My thinking was to use IndexedDB for the metadata copy/journal, because it is already atomic and durable. OPFS could be used instead - it is durable, but some extra care is needed to make it atomic.

The major browsers support FileSystemHandle.move() although this is not yet officially in the spec, and while not all moves are guaranteed to be atomic, renaming a file in the same OPFS directory should be. Atomic copy could then be as simple as:

• Copy metadata to metadata-journal.pending.
• Flush metadata-journal.pending.
• Move metadata-journal.pending to metadata-journal.

MDN claims that FileSystemHandle.move() is only supported on Firefox. WPT already tests for it with mixed results (and right now it looks like something is wrong with the Safari testing platform), but here's a test page that works on Chrome and Safari as well.

[AntonOfTheWoods]

Sorry to rudely butt in without anything useful to contribute, but can you confirm my understanding that this work is needed to be able to import/open an existing sqlite .db file with the AHP VFS?

[sgbeal]

My apologies in advance for the terse response but my computer died last night and i'm limited to a tablet until tonight at the earliest...

What would be the best way to do that before it's officially released?

We always recommend that people build their own sqlite (wasm or otherwise) from the current trunk (https://sqlite.org/src - see ext/wasm/README.md for build details), regardless of releases (which are made primarily because many people outright refuse to use anything except prepackaged releases (noting that we essentially consider the trunk to be a perpetually-rolljng release)).

I'm guessing this is to do with caching that can't work with OriginPrivateFileSystemVFS? In any case, a cold start for AccessHandlePoolVFS is still in the low hundreds of ms, which is only slightly slower than doing the same directly on a .db file with the C client. Absolutely smokin!

Those two VFSs are from this project (wa-sqlite), so Roy's the one to talk to about that. Our impl of Roy's AHP VFS isn't materially different, though (but does not produce compatible db files), so performance should be close to identical. (They "could" be made compatible but that would hinder any changes and experimentation by either project.)

[AntonOfTheWoods]

Awesome, thanks. I initially tried and failed to compile so came here to ask but tried again with different instructions and managed to get trunk compiled. I have it working now and just need to understand why the importDb method is refusing my .db files!

[sgbeal]

(Reposting in the proper thread.

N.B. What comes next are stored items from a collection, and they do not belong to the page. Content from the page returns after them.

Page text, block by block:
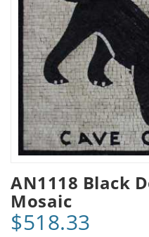
AN1118 Black
Mosaic
$518.33
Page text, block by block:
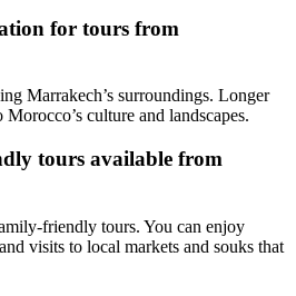
for tours from
Marrakech’s surroundings. Longer
culture and landscapes.
tours available from
friendly tours. You can enjoy
visits to local markets and souks that
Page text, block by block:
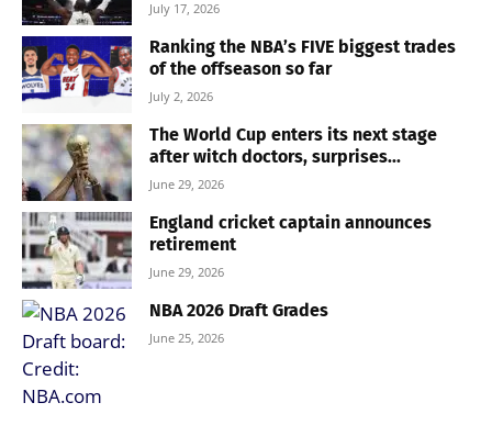
July 17, 2026
Ranking the NBA’s FIVE biggest trades
of the offseason so far
July 2, 2026
The World Cup enters its next stage
after witch doctors, surprises...
June 29, 2026
England cricket captain announces
retirement
June 29, 2026
NBA 2026 Draft Grades
June 25, 2026
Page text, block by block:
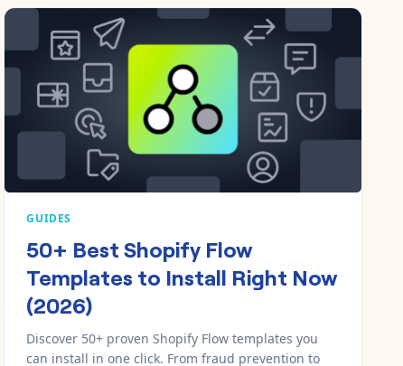
GUIDES
50+ Best Shopify Flow
Templates to Install Right Now
(2026)
Discover 50+ proven Shopify Flow templates you
can install in one click. From fraud prevention to
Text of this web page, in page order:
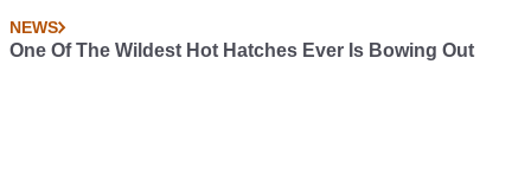
NEWS
One Of The Wildest Hot Hatches Ever Is Bowing Out
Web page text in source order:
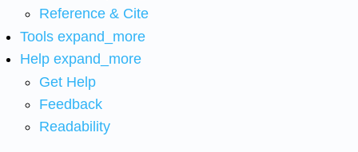
Reference & Cite
Tools expand_more
Help expand_more
Get Help
Feedback
Readability
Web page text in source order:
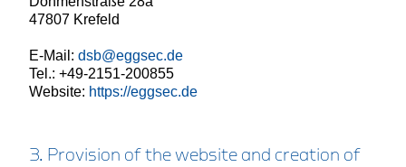
47807 Krefeld
E-Mail: dsb@eggsec.de
Tel.: +49-2151-200855
Website: https://eggsec.de
3. Provision of the website and creation of
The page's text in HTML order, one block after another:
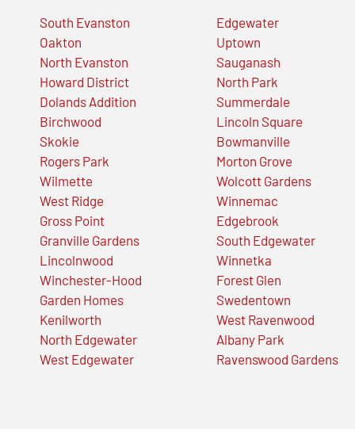
South Evanston
Oakton
North Evanston
Howard District
Dolands Addition
Birchwood
Skokie
Rogers Park
Wilmette
West Ridge
Gross Point
Granville Gardens
Lincolnwood
Winchester-Hood
Garden Homes
Kenilworth
North Edgewater
West Edgewater
Edgewater
Uptown
Sauganash
North Park
Summerdale
Lincoln Square
Bowmanville
Morton Grove
Wolcott Gardens
Winnemac
Edgebrook
South Edgewater
Winnetka
Forest Glen
Swedentown
West Ravenwood
Albany Park
Ravenswood Gardens
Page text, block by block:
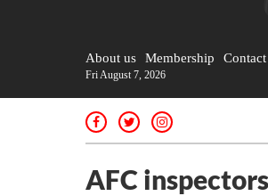
About us Membership
Fri August 7, 2026
AFC
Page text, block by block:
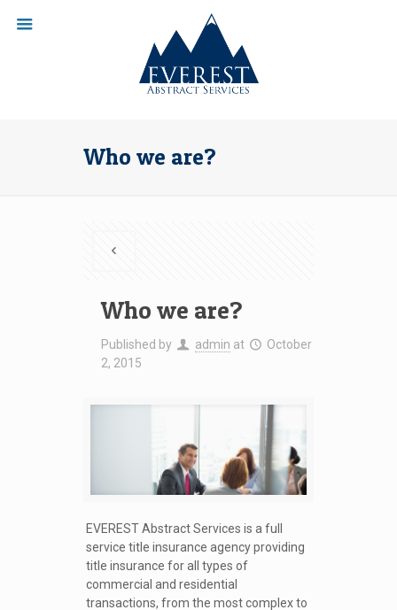
Who we are?
Who we are?
Published by admin at
October
2, 2015
EVEREST Abstract Services is a full
service title insurance agency providing
title insurance for all types of
commercial and residential
transactions, from the most complex to
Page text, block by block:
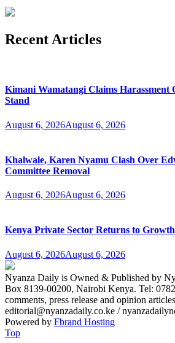
Recent Articles
Kimani Wamatangi Claims
Stand
August 6, 2026August 6, 2026
Khalwale, Karen Nyamu Clash Over
Committee Removal
August 6, 2026August 6, 2026
Kenya Private Sector Returns to
August 6, 2026August 6, 2026
Nyanza Daily is Owned & Published by
Box 8139-00200, Nairobi Kenya. Tel:
comments, press release and opinion
editorial@nyanzadaily.co.ke /
Powered by Fbrand Hosting
Top

Don't know how i keep not doing that.)

I have it working now and just need to understand why the importDb method is refusing my .db files!

You might have found a bug. i've got a replacement computer but am still getting it all set up. i'll look into that tonight at the latest.

[rhashimoto]

Support questions for the Official SQLite WASM library (which I abbreviate as OSW), belong in the SQLite forum, and are off-topic here. Although @sgbeal sometimes posts here, and I there, the projects are not affiliated and anything specifically about one or the other should go in the proper place. This will help people looking for similar information find it, and those people might end up helping you as well.

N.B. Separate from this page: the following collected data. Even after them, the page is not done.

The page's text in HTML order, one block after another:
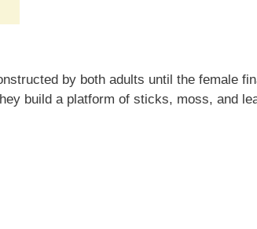
by both adults until the female
build a platform of sticks, moss, and
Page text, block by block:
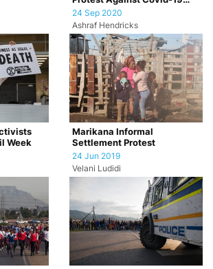
Restrictions
24 Sep 2020
Ashraf Hendricks
Week
Marikana Informal
Settlement Protest
24 Jun 2019
Velani Ludidi
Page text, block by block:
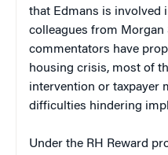
that Edmans is involved
colleagues from Morgan
commentators have
housing crisis, most of
intervention or taxpayer
difficulties hindering
Under the RH Reward
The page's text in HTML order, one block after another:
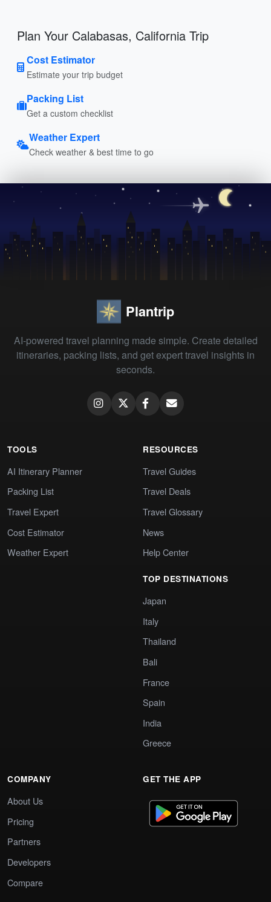
Plan Your Calabasas, California Trip
Cost Estimator
Estimate your trip budget
Packing List
Get a custom checklist
Weather Expert
Check weather & best time to go
Plantrip
AI-powered travel planning made simple. Create detailed
itineraries, packing lists, and get expert travel insights in
seconds.
TOOLS
AI Itinerary Planner
Packing List
Travel Expert
Cost Estimator
Weather Expert
RESOURCES
Travel Guides
Travel Deals
Travel Glossary
News
Help Center
TOP DESTINATIONS
Japan
Italy
Thailand
Bali
France
Spain
India
Greece
COMPANY
About Us
Pricing
Partners
Developers
Compare
GET THE APP
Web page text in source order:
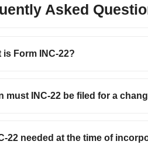
Asked
is Form INC-22?
must INC-22 be filed for a
22 needed at the time of
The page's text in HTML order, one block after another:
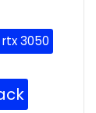
3050
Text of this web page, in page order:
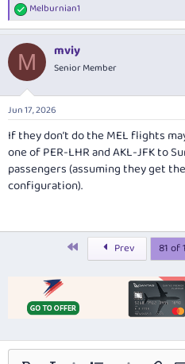
R
e
c
i
s
:
Melburnian1
M mviy
Senior Member
Jun 17, 2026
If they don’t do the MEL flights
one of PER-LHR and AKL-JFK to
passengers (assuming they get
configuration).
Prev 81 of

As an aside, with the large tables I have (400k+ rows), the difference in select speed when I join a couple of them together is monstrous - 5s+ with the OriginPrivateFileSystemVFS VFS and 100-300ms with AccessHandlePoolVFS.

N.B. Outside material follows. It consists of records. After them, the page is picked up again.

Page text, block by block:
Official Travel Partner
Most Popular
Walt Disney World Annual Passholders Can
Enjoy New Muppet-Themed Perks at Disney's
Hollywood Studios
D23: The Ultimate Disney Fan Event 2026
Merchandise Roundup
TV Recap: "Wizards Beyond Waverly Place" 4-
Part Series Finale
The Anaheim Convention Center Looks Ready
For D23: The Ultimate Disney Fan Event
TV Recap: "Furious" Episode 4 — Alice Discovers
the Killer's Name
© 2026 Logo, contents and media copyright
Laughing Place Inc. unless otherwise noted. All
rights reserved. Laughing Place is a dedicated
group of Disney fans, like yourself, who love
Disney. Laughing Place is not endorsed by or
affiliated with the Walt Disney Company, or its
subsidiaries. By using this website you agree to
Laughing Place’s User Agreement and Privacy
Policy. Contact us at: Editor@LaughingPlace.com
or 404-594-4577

That is quite a difference, higher than the difference I have seen in my own benchmarking but I haven't worked with tables that large, nor on JOINs for that matter. It's hard to say what exactly explains it without diving into the details, including things like verifying relative cache and page sizes for your measurements. Neither OriginPrivateFileSystemVFS nor AccessHandlePoolVFS do any of their own caching, so given the same SQLite configuration their cache usage should be the same and wouldn't explain any of the performance gap. Note that I'm not updating OriginPrivateFileSystemVFS any more so it will fall behind if there are any improvements in the future, and while I don't recall anything specific it's possible this may already have happened.

[sgbeal]

@AntonOfTheWoods i can't reproduce the importDb failure. If you'll write me off-list we can try to work out what you're seeing: stephan/at/sqlite/org.